All three organizations address security, but they need to be working on that critical piece in unison. Plus, while Google is involved by association with Nest, one major IoT player is absent from these industry groups: Apple. And with the release of the iPhone 6 coming in a matter of days, the hacked celebrity photos come with very poor timing for Apple. (The personal-computing giant claims, however, that personal data collected through its HealthKit application, wherein health and fitness data is pulled from various Internet-linked sensors and fitness trackers, will not be stored in iCloud.)

Fortifying security measures might mean consumers would have to wait a few extra months for IoT products. But when it comes to mission-critical devices that could be weaker than the analog versions they are replacing—say, perhaps, mechanical door locks—it is time well spent.

When asked where we should draw the line on the current state of security measures protecting Internet-connected devices, Timothy Ryan, the managing director of Kroll, a cyber-investigations firm for software security, told Bloomberg TV: “It depends on what I’m trying to protect. If it’s the security camera outside my house, not a big deal. If it’s the locks to get into my house, that’s a bigger deal.

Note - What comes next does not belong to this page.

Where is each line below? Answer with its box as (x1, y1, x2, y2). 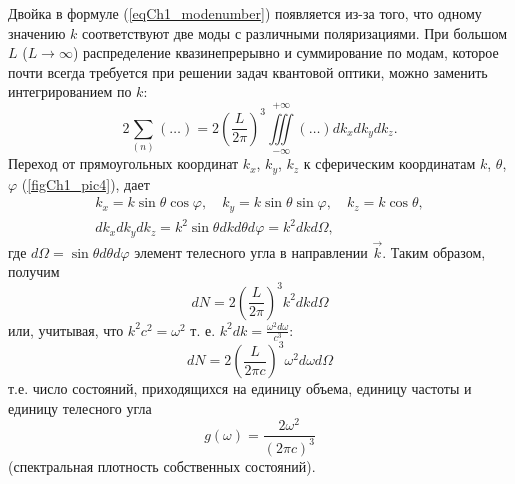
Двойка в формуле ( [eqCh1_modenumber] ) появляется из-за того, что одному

So the security around those locks needs to be a lot more than [that] around the security camera pointing at my driveway.”

Ryan said he would definitely not trust a medical device linked to the Internet of Things, based on the current state of IoT security. What’s more, he even called for government involvement in such devices, suggesting an “electronic version of the FDA.”

Surely, the suggestion of government regulation will strike fear into the companies that are trying to speed IoT products to market.

Mary Catherine O’Connor is an independent journalist who writes about technology, as it relates to business and the environment. She is also a former staff reporter for RFID Journal.